Never seen Peter Shaffer’s Equus on stage before. Seen the film version which is a bit dry IMHO. So I was very happy to see that TRSE, in conjunction with the most excellent English Touring Theatre, were taking it on, joining the other productions in, what has turned into, an outstanding inaugural year for TRSE AD Nadia Fall. And we still have Pilot Theatre’s Noughts and Crosses, the Lenny Henry King Hedley II and the Noye’s Fludde Britten opera in collaboration with ENO, to come.

This production turned into the mid-point of the Tourist’s own little theatrical mini-season fortnight of complex and ambiguous theatrical transgression to include Ladykiller, Cyprus Avenue, Medea, Berberian Sound Studio, The Talented Mr Ripley, All About Eve and Richard III. No heroes here in the original sense of tragedy but all souls tormented by internal conflicts and “irrational” impulses. Obviously we have a fascination with behaviours that break norms but ambivalence can prove the most common flexible of structures on which to construct a drama. Moral certainty and clarity of motive rarely provides for good theatre. Conflict and uncertain resolution usually does.

Peter Shaffer, who died in 2016, authored many plays but his three most famous ones centre on the relationship between two very different characters, the clash of reason and instinct. Amadeus, as you no doubt know, is a fictionalised account of Salieri’s jealousy of Mozart whilst The Royal Hunt of the Sun brings together the King of the Incas, Atahuallpa, and Francisco Pizarro. (Black Comedy, which, along with RHOTS, I would dearly love to see, is a farce though it too starts with big idea, the reversal of lighting on stage). Equus, from 1973, tells the story of a psychiatrist who attempts to treat a young man who has a pathological religious fascination with horses. It is based on a real life crime PS came across in Suffolk where a 17 year old blinded six horses.

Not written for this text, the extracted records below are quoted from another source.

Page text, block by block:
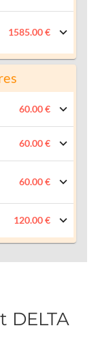
1585.00 €
60.00 €
60.00 €
60.00 €
120.00 €
DELTA
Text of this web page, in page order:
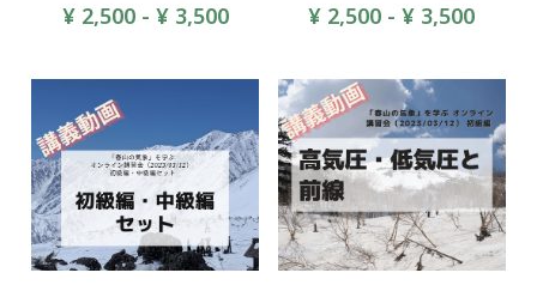
¥ 2,500 - ¥ 3,500 ¥ 2,500 - ¥ 3,500
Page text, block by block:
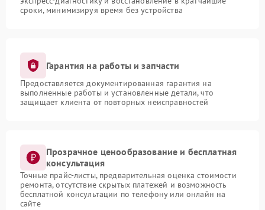
сроки, минимизируя время без устройства
Гарантия на работы и запчасти
Предоставляется документированная гарантия на
выполненные работы и установленные детали, что
защищает клиента от повторных неисправностей
Прозрачное ценообразование и бесплатная
консультация
Точные прайс-листы, предварительная оценка стоимости
ремонта, отсутствие скрытых платежей и возможность
бесплатной консультации по телефону или онлайн на
сайте
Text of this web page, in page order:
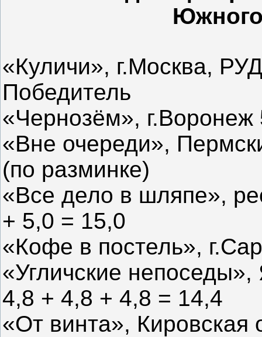
«Куличи», г.Москва,
Победитель
«Чернозём»,
«Вне очереди»,
(по разминке)
«Все дело в шляпе»,
+ 5,0 = 15,0
«Кофе в постель»,
«Угличские непоседы»,
4,8 + 4,8 + 4,8 = 14,4
«От винта», Кировская
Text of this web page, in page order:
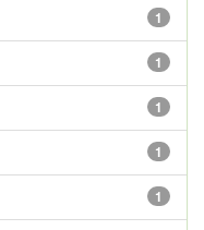
1
1
1
1
1
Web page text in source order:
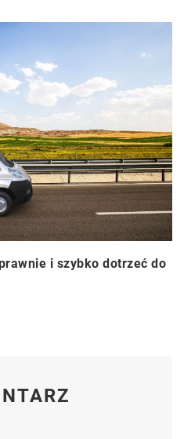
i szybko dotrzeć do
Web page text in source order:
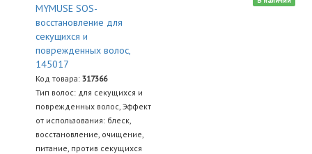
MYMUSE SOS-
восстановление для
секущихся и
поврежденных волос,
145017
Код товара: 317366
Тип волос: для секущихся и
поврежденных волос, Эффект
от использования: блеск,
восстановление, очищение,
питание, против секущихся
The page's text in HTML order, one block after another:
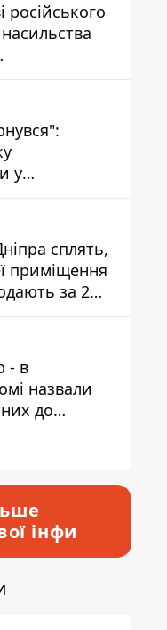
російського
пояснили
на це
у
та
сплять,
приміщення
за 2
в
назвали
до
інфи
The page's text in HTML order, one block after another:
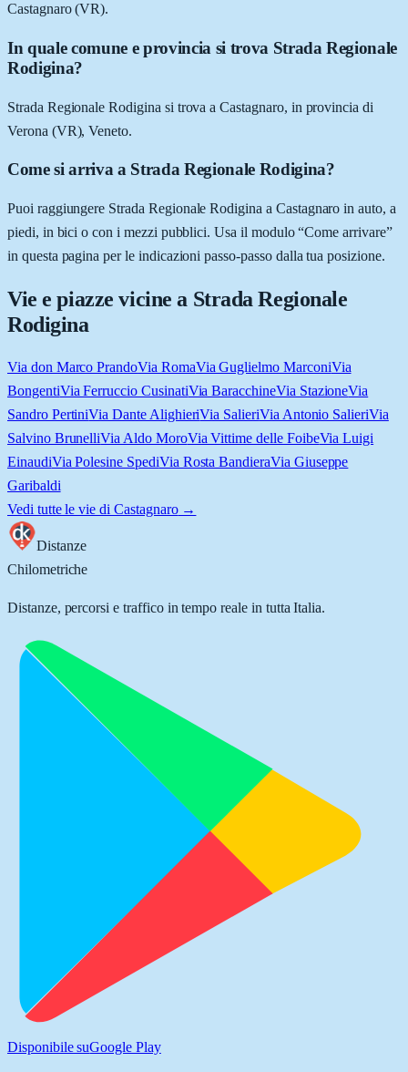
Castagnaro (VR).
In quale comune e provincia si trova Strada Regionale
Rodigina?
Strada Regionale Rodigina si trova a Castagnaro, in provincia di
Verona (VR), Veneto.
Come si arriva a Strada Regionale Rodigina?
Puoi raggiungere Strada Regionale Rodigina a Castagnaro in auto, a
piedi, in bici o con i mezzi pubblici. Usa il modulo “Come arrivare”
in questa pagina per le indicazioni passo-passo dalla tua posizione.
Vie e piazze vicine a Strada Regionale
Rodigina
Via don Marco PrandoVia RomaVia Guglielmo MarconiVia
BongentiVia Ferruccio CusinatiVia BaracchineVia StazioneVia
Sandro PertiniVia Dante AlighieriVia SalieriVia Antonio SalieriVia
Salvino BrunelliVia Aldo MoroVia Vittime delle FoibeVia Luigi
EinaudiVia Polesine SpediVia Rosta BandieraVia Giuseppe
Garibaldi
Vedi tutte le vie di Castagnaro→
Distanze
Chilometriche
Distanze, percorsi e traffico in tempo reale in tutta Italia.
Disponibile suGoogle Play
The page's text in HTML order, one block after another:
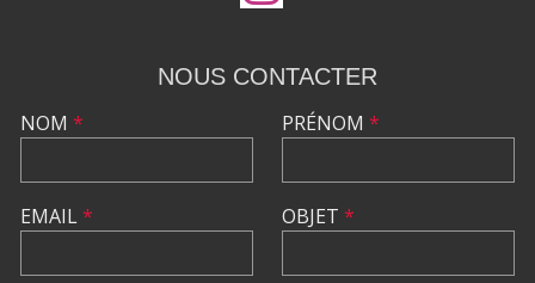
NOUS CONTACTER
NOM *
EMAIL*
PRÉNOM *
OBJET *
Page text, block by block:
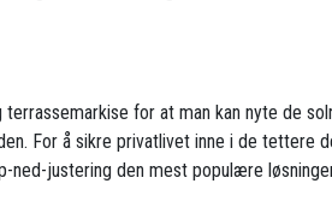
terrassemarkise for at man kan nyte de
For å sikre privatlivet inne i de tettere
ned-justering den mest populære
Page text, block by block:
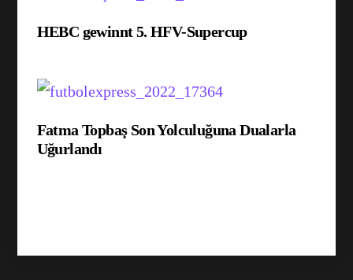
HEBC gewinnt 5. HFV-Supercup
Fatma Topbaş Son Yolculuğuna Dualarla
Uğurlandı

In this ETT production Zubin Varla, (who I was much taken with in the Young Vic Measure for Measure opposite Romola Garai, as well as in the Gate’s The Island and in the Orange Tree’s Poison, amongst others), plays the child psychiatrist Martin Dysart who is inveighed by old friend and magistrate Heather Salomon (Ruth Lass) to take on the case of Alan Strang, (relative newcomer Ethan Kai of whom more later), the young man who has attacked the horses, (the case having already been outlined in Dysart’s opening monologue). Dysart himself is dissatisfied with his life and work and with treatments that seek to “normalise” his patients.

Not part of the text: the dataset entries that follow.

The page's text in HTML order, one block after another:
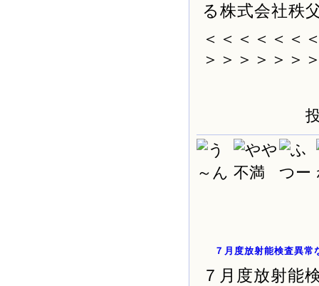
る株式会社秩
＜＜＜＜＜＜
＞＞＞＞＞＞
７月度放射能検査異常
７月度放射能
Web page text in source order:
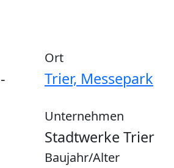
Ort
Trier, Messepark
Unternehmen
Stadtwerke Trier
Baujahr/Alter
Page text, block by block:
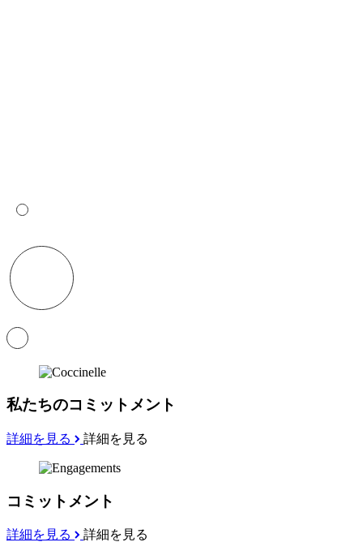
私たちのコミットメント
詳細を見る 詳細を見る
コミットメント
詳細を見る 詳細を見る
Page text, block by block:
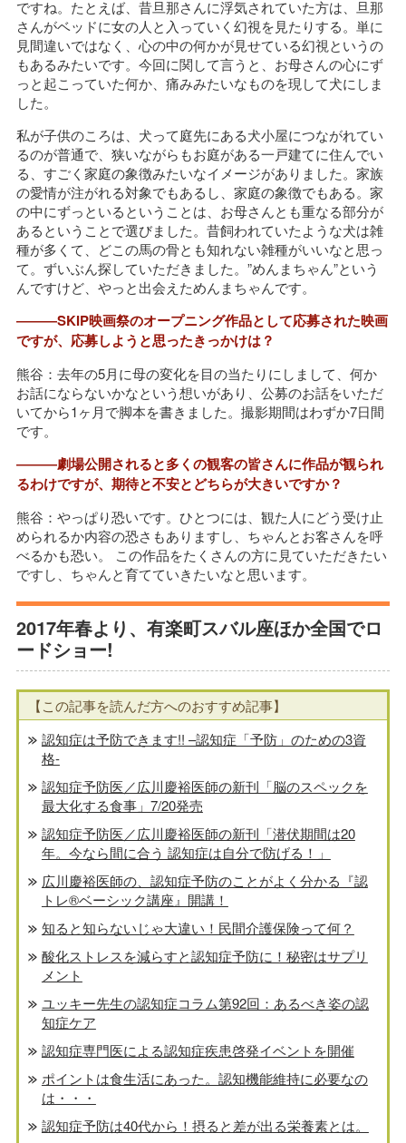
ですね。たとえば、昔旦那さんに浮気されていた方は、旦那
さんがベッドに女の人と入っていく幻視を見たりする。単に
見間違いではなく、心の中の何かが見せている幻視というの
もあるみたいです。今回に関して言うと、お母さんの心にず
っと起こっていた何か、痛みみたいなものを現して犬にしま
した。
私が子供のころは、犬って庭先にある犬小屋につながれてい
るのが普通で、狭いながらもお庭がある一戸建てに住んでい
る、すごく家庭の象徴みたいなイメージがありました。家族
の愛情が注がれる対象でもあるし、家庭の象徴でもある。家
の中にずっといるということは、お母さんとも重なる部分が
あるということで選びました。昔飼われていたような犬は雑
種が多くて、どこの馬の骨とも知れない雑種がいいなと思っ
て。ずいぶん探していただきました。”めんまちゃん”という
んですけど、やっと出会えためんまちゃんです。
―――SKIP映画祭のオープニング作品として応募された映画
ですが、応募しようと思ったきっかけは？
熊谷：去年の5月に母の変化を目の当たりにしまして、何か
お話にならないかなという想いがあり、公募のお話をいただ
いてから1ヶ月で脚本を書きました。撮影期間はわずか7日間
です。
―――劇場公開されると多くの観客の皆さんに作品が観られ
るわけですが、期待と不安とどちらが大きいですか？
熊谷：やっぱり恐いです。ひとつには、観た人にどう受け止
められるか内容の恐さもありますし、ちゃんとお客さんを呼
べるかも恐い。 この作品をたくさんの方に見ていただきたい
ですし、ちゃんと育てていきたいなと思います。
2017年春より、有楽町スバル座ほか全国でロ
ードショー!
【この記事を読んだ方へのおすすめ記事】
認知症は予防できます!! –認知症「予防」のための3資
格-
認知症予防医／広川慶裕医師の新刊「脳のスペックを
最大化する食事」7/20発売
認知症予防医／広川慶裕医師の新刊「潜伏期間は20
年。今なら間に合う 認知症は自分で防げる！」
広川慶裕医師の、認知症予防のことがよく分かる『認
トレ®️ベーシック講座』開講！
知ると知らないじゃ大違い！民間介護保険って何？
酸化ストレスを減らすと認知症予防に！秘密はサプリ
メント
ユッキー先生の認知症コラム第92回：あるべき姿の認
知症ケア
認知症専門医による認知症疾患啓発イベントを開催
ポイントは食生活にあった。認知機能維持に必要なの
は・・・
認知症予防は40代から！摂ると差が出る栄養素とは。
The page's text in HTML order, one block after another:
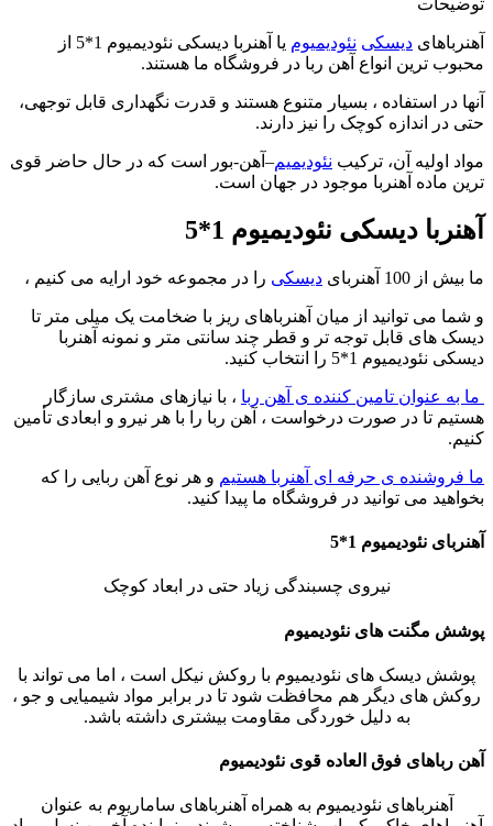
توضیحات
آهنرباهای دیسکی نئودیمیوم
یا آهنربا دیسکی نئودیمیوم 1*5 از
محبوب ترین انواع آهن ربا در فروشگاه ما هستند.
آنها در استفاده ، بسیار متنوع هستند و قدرت نگهداری قابل توجهی،
حتی در اندازه کوچک را نیز دارند.
مواد اولیه آن، ترکیب نئودیمیم– آهن-بور است که در حال حاضر قوی
ترین ماده آهنربا موجود در جهان است.
آهنربا دیسکی نئودیمیوم 1*5
ما بیش از 100 آهنربای دیسکی را در مجموعه خود ارایه می کنیم ،
و شما می توانید از میان آهنرباهای ریز با ضخامت یک میلی متر تا
دیسک های قابل توجه تر و قطر چند سانتی متر و نمونه آهنربا
دیسکی نئودیمیوم 1*5 را انتخاب کنید
.
ما به عنوان تامین کننده ی آهن ربا ، با نیازهای مشتری سازگار
هستیم تا در صورت درخواست ، آهن ربا را با هر نیرو و ابعادی تأمین
کنیم.
ما فروشنده ی حرفه ای آهنربا هستیم و هر نوع آهن ربایی را که
بخواهید می توانید در فروشگاه ما پیدا کنید.
آهنربای نئودیمیوم 1*5
نیروی چسبندگی زیاد حتی در ابعاد کوچک
پوشش مگنت های نئودیمیوم
پوشش دیسک های نئودیمیوم با روکش نیکل است ، اما می تواند با
روکش های دیگر هم محافظت شود تا در برابر مواد شیمیایی و جو ،
به دلیل خوردگی مقاومت بیشتری داشته باشد.
آهن رباهای فوق العاده قوی نئودیمیوم
آهنرباهای نئودیمیوم به همراه آهنرباهای ساماریوم به عنوان
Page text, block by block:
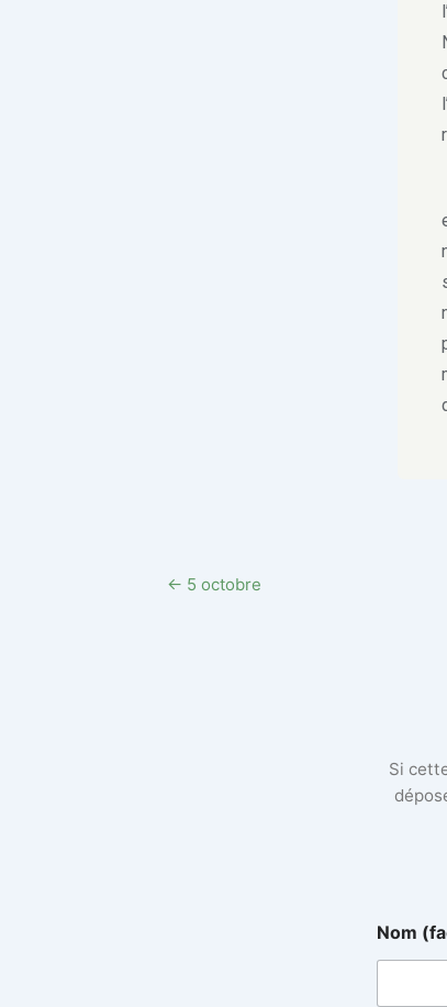
← 5 octobre
Si
Nom

Strang initially refuses to engage with Dysart, singing ad jingles, (nostalgic for us oldies in the audience, bemusing for the school kids – yep Equus is an A level text ). Eventually though Dysart breaks through and, after interviewing Strang’s conflicted, repressed parents Frank (Robert Fitch) and Dora (Syreeta Kumar), and describing his own recurring dream involving ritual sacrifice, starts to piece together how Alan’s convoluted obsession with Christian iconography, sex and horses came into being. After that it starts to get properly disturbing as Alan manages to get a job at a stable run by Harry Dalton (Keith Gilmore) via his putative girlfriend Jill Mason, (Norah Lopez Holden in another uninhibited performance to match her Desdemona in the excellent STF Othello). You can guess the rest. Well you can try to at leat.

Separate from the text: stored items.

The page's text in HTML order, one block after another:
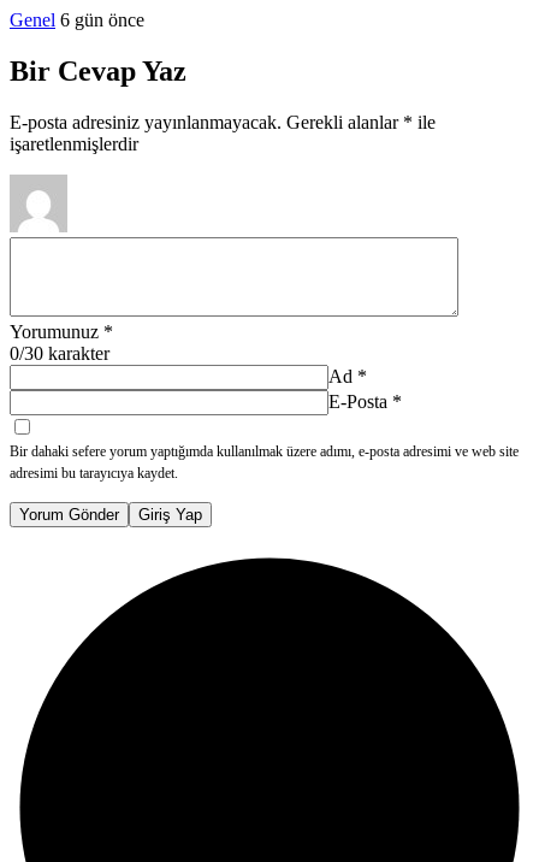
Genel 6 gün önce
Bir Cevap Yaz
E-posta adresiniz yayınlanmayacak. Gerekli alanlar * ile
işaretlenmişlerdir
Yorumunuz *
0/30 karakter
Ad *
E-Posta *
Bir dahaki sefere yorum yaptığımda kullanılmak üzere adımı, e-posta adresimi ve web site
adresimi bu tarayıcıya kaydet.
Yorum Gönder Giriş Yap
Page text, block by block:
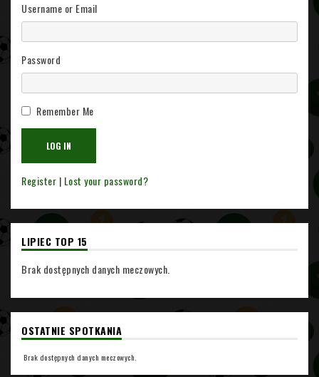
Username or Email
Password
Remember Me
Register | Lost your password?
LIPIEC TOP 15
Brak dostępnych danych meczowych.
OSTATNIE SPOTKANIA
Brak dostępnych danych meczowych.
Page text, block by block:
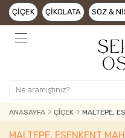
ÇIÇEK ÇIKOLATA SÖZ &
ANASAYFA ÇIÇEK MALTEPE,
MALTEPE, ESENKENT
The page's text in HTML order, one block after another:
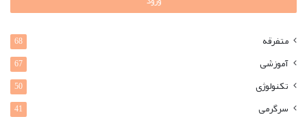
متفرقه 68
آموزشی 67
تکنولوژی 50
سرگرمی 41
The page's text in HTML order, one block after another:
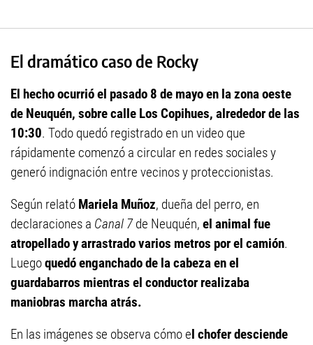
El dramático caso de Rocky
El hecho ocurrió el pasado 8 de mayo en la zona oeste
de Neuquén, sobre calle Los Copihues, alrededor de las
10:30. Todo quedó registrado en un video que
rápidamente comenzó a circular en redes sociales y
generó indignación entre vecinos y proteccionistas.
Según relató Mariela Muñoz, dueña del perro, en
declaraciones a Canal 7de Neuquén, el animal fue
atropellado y arrastrado varios metros por el camión.
Luegoquedó enganchado de la cabeza en el
guardabarros mientras el conductor realizaba
maniobras marcha atrás.
En las imágenes se observa cómo el chofer desciende
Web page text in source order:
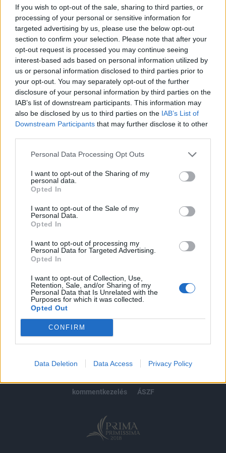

Mr Shaffer doesn’t make it easy for cast, director or audience. This play is packed with powerful scenes, multiple locations (hospital, beach, home, shop, stables, porn cinema), philosophical musings (from Dysart), intricate dialogue, tantalising themes and complex characters. Easy to see why it was made into a film. But play it is and it is the theatre where the story and its message will, in the right hands, be most successful. And unquestionably these are the right hands. Georgia Lowe’s plain white curtained box of a set means the scenes are played out with the minimum of props, basically a bed for the hospital showdowns. The spectacle, and trust me there is plenty even before the final, overwhelming “blinding” scene, comes from Jessica Hung Han Yun’s no holds barred lighting, (who also excelled at the Gate and in Yellow Earth’s Forgotten recently), and Giles Thomas’s similarly thrilling sound design.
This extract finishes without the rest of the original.